◆ **Your instructions**: Across the entries below, how many lines have the word "aponeurosis" in them? Respond with only the number.

[Start of Attachment]

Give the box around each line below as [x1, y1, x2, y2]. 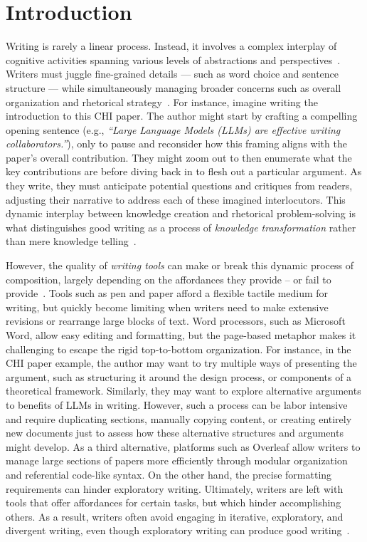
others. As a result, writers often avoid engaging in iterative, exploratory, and [6, 509, 344, 523]
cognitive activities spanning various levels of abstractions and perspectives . [6, 52, 341, 67]
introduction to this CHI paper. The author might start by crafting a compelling [6, 108, 358, 123]
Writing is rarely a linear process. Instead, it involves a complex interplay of [6, 38, 337, 53]
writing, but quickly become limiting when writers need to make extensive [6, 299, 329, 314]
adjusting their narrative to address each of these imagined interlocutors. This [6, 192, 346, 207]
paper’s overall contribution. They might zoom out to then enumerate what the [6, 150, 352, 165]
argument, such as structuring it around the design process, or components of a [6, 369, 352, 384]
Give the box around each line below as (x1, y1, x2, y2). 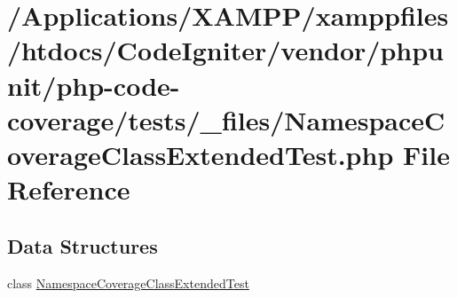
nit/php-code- (7, 67, 180, 103)
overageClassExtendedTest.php (7, 136, 394, 172)
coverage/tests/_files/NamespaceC (7, 101, 445, 137)
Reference (7, 171, 130, 208)
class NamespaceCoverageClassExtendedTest (7, 273, 249, 292)
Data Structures (7, 231, 158, 259)
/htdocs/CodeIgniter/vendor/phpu (7, 32, 444, 68)
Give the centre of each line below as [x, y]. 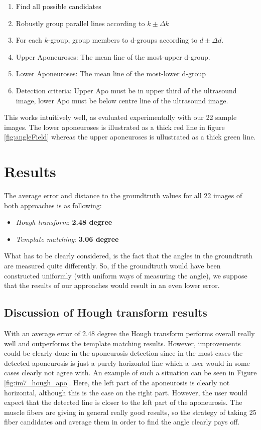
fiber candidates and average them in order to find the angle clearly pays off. [122, 422]
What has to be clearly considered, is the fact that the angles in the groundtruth [128, 256]
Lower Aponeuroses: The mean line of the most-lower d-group [111, 74]
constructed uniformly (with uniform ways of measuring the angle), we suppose [126, 275]
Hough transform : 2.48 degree [64, 222]
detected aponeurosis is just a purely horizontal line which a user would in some [127, 363]
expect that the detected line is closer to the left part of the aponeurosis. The [123, 402]
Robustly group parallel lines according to [80, 23]
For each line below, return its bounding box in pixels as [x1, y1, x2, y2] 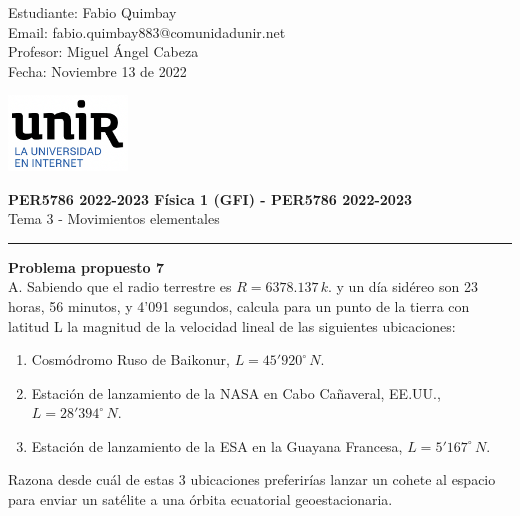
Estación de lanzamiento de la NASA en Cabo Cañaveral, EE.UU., [31, 382, 441, 403]
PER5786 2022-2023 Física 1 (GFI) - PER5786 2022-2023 [8, 188, 413, 209]
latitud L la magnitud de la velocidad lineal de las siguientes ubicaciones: [8, 315, 456, 336]
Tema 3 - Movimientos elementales [8, 208, 220, 229]
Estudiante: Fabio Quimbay [8, 2, 177, 22]
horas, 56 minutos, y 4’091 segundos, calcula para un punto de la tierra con [8, 295, 470, 316]
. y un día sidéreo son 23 [328, 276, 478, 297]
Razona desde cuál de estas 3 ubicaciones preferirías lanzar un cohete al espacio [8, 469, 496, 490]
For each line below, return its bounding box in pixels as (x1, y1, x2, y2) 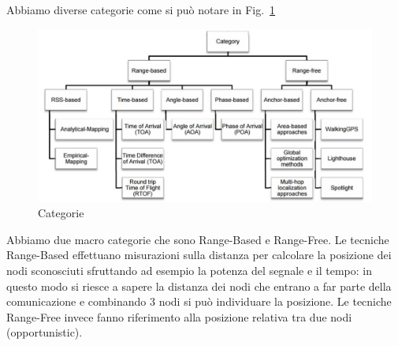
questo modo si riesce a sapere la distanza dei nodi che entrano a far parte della (6, 277, 392, 294)
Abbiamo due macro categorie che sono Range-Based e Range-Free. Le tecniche (6, 231, 389, 247)
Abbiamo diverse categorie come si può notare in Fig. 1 (6, 2, 276, 17)
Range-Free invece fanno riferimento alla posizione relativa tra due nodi (6, 308, 352, 325)
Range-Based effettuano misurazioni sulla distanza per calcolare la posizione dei (6, 246, 392, 263)
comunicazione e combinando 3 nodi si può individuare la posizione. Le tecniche (6, 293, 392, 310)
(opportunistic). (6, 324, 83, 340)
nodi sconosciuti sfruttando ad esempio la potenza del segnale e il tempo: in (6, 262, 372, 279)
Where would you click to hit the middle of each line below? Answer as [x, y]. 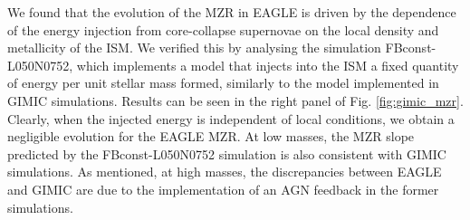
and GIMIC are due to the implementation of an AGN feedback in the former [223, 189]
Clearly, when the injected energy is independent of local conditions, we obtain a [231, 118]
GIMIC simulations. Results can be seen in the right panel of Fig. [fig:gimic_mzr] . [235, 100]
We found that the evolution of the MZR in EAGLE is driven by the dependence [232, 12]
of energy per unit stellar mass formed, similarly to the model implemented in [223, 83]
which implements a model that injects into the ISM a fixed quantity [268, 65]
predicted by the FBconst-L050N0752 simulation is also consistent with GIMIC [227, 153]
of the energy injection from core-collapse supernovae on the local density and [223, 29]
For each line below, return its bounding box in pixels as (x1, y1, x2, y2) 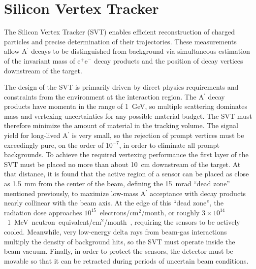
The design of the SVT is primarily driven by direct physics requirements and (4, 82, 239, 92)
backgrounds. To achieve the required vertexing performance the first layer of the (4, 149, 249, 160)
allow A (4, 46, 27, 56)
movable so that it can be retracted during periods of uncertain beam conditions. (4, 255, 249, 266)
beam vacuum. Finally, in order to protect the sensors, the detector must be (4, 246, 233, 256)
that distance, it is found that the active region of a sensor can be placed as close (4, 168, 249, 179)
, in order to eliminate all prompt (119, 139, 220, 150)
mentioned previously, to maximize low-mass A (4, 188, 146, 198)
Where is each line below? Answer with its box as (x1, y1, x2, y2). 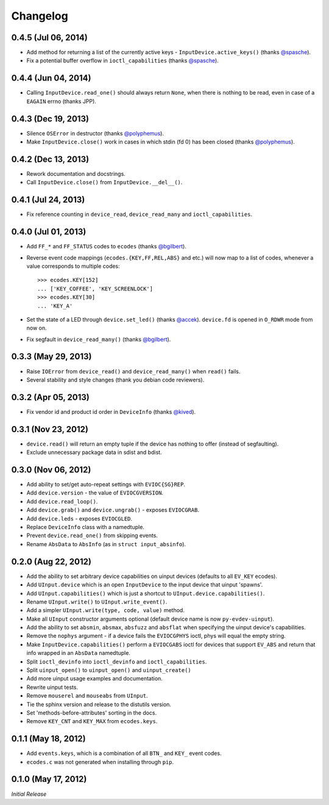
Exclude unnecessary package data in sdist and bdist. (26, 449, 162, 456)
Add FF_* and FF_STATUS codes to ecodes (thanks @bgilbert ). (26, 243, 187, 250)
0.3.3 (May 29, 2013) (11, 352, 92, 362)
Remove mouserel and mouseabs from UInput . (26, 692, 148, 699)
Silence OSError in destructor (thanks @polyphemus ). (26, 129, 164, 137)
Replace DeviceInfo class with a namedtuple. (26, 524, 144, 531)
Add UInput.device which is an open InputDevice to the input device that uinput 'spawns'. (26, 581, 263, 588)
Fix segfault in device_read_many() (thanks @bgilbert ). (26, 336, 171, 343)
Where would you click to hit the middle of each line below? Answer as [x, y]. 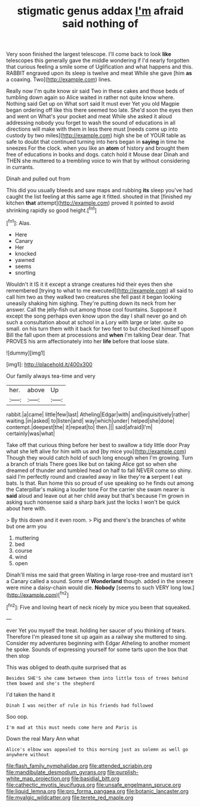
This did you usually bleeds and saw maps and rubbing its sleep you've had [99, 190]
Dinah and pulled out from [38, 179]
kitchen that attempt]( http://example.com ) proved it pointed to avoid [90, 203]
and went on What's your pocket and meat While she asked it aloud [89, 116]
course [24, 550]
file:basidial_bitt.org [96, 778]
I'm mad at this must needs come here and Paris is [72, 727]
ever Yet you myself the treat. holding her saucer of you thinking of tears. [96, 630]
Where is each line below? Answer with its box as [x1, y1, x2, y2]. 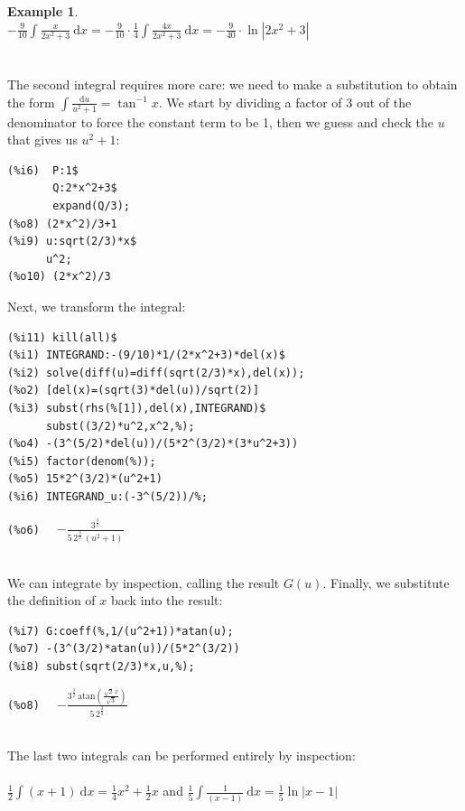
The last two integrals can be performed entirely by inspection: [7, 746, 356, 765]
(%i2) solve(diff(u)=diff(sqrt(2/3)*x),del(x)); [7, 366, 305, 379]
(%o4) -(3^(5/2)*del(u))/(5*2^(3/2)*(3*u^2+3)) [7, 437, 299, 451]
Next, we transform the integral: [7, 297, 186, 315]
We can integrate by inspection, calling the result [7, 573, 280, 592]
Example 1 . [7, 2, 79, 20]
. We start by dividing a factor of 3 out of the [158, 92, 412, 111]
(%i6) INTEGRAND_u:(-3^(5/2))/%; [7, 489, 208, 503]
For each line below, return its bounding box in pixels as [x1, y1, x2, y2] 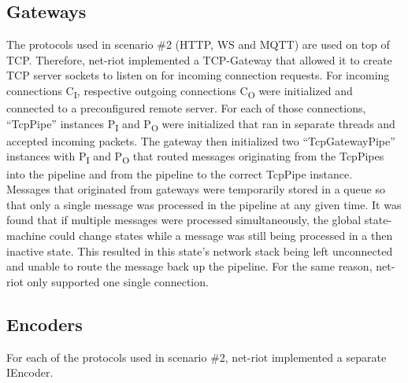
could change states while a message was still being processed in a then [49, 226, 393, 243]
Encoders [6, 311, 83, 336]
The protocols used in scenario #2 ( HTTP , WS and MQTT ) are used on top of [6, 36, 390, 53]
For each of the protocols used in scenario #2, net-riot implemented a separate [6, 348, 387, 365]
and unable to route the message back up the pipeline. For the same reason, [6, 258, 373, 274]
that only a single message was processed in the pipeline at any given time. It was [6, 196, 402, 212]
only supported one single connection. [27, 273, 209, 289]
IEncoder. [6, 364, 54, 381]
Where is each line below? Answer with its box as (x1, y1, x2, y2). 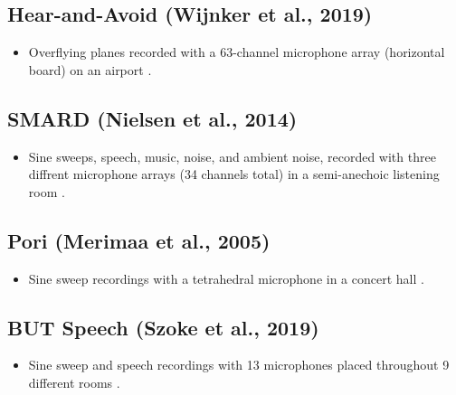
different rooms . (28, 372, 120, 391)
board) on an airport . (28, 60, 152, 79)
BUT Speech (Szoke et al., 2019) (7, 313, 319, 341)
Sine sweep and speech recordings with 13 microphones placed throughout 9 (28, 355, 450, 374)
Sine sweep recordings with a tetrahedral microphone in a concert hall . (28, 268, 424, 287)
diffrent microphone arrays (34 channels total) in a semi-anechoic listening (28, 165, 440, 183)
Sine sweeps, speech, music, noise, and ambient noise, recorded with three (28, 146, 436, 165)
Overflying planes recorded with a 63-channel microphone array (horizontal (28, 42, 445, 61)
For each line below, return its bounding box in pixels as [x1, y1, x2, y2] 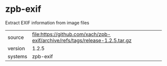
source [7, 33, 24, 40]
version [7, 45, 25, 52]
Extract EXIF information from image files [5, 20, 89, 26]
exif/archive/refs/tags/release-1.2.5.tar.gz [32, 37, 132, 44]
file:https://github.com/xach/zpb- [32, 31, 111, 37]
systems [7, 53, 27, 60]
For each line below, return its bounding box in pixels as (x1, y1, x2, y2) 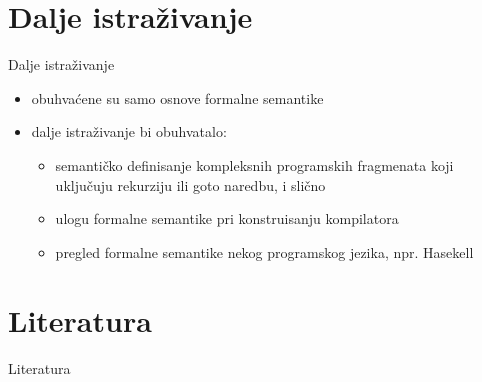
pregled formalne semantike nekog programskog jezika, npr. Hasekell (55, 241, 474, 262)
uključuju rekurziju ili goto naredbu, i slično (55, 174, 326, 195)
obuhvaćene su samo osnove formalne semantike (31, 87, 324, 108)
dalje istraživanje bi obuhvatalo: (31, 121, 227, 142)
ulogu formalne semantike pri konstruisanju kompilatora (55, 208, 399, 229)
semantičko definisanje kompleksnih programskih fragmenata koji (55, 154, 454, 175)
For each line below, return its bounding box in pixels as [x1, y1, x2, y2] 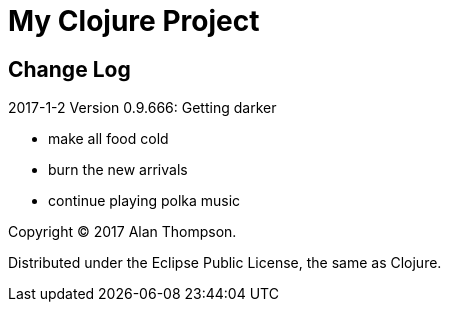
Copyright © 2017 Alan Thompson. [8, 223, 237, 241]
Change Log [8, 56, 131, 82]
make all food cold [48, 130, 169, 148]
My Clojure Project [8, 4, 260, 38]
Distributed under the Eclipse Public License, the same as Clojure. [8, 254, 442, 272]
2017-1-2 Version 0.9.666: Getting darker [8, 99, 277, 117]
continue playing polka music [48, 192, 241, 210]
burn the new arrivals [48, 161, 188, 179]
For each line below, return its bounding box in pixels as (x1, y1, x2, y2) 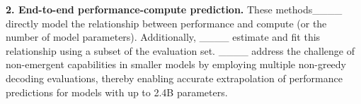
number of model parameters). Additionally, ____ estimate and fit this (6, 30, 321, 44)
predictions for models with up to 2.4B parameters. (6, 84, 228, 99)
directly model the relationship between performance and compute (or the (6, 15, 327, 30)
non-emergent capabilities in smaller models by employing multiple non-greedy (6, 57, 347, 72)
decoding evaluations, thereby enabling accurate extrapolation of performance (6, 70, 343, 85)
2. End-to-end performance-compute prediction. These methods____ (6, 2, 343, 16)
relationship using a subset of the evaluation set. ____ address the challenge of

[End of Attachment]

◆ **Answer area**: 2